### THE INPUT
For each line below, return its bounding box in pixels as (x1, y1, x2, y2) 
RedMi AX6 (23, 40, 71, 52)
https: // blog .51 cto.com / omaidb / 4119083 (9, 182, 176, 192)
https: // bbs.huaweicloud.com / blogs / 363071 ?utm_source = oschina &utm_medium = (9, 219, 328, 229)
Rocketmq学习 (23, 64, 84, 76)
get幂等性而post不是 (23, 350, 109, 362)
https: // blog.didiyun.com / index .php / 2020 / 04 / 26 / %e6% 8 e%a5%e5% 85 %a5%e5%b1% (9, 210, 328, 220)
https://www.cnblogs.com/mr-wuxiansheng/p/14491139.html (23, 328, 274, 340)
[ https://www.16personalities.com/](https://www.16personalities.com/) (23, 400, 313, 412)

### WORK INSTRUCTION
Beginning with the line that contains "get幂等性而post不是 (23, 350, 109, 362)", write out every line through the end of the entries above, exactly.

### OUTPUT OF THE EXERCISE
get幂等性而post不是 (23, 350, 109, 362)
https: // blog.didiyun.com / index .php / 2020 / 04 / 26 / %e6% 8 e%a5%e5% 85 %a5%e5%b1% (9, 210, 328, 220)
https://www.cnblogs.com/mr-wuxiansheng/p/14491139.html (23, 328, 274, 340)
[ https://www.16personalities.com/](https://www.16personalities.com/) (23, 400, 313, 412)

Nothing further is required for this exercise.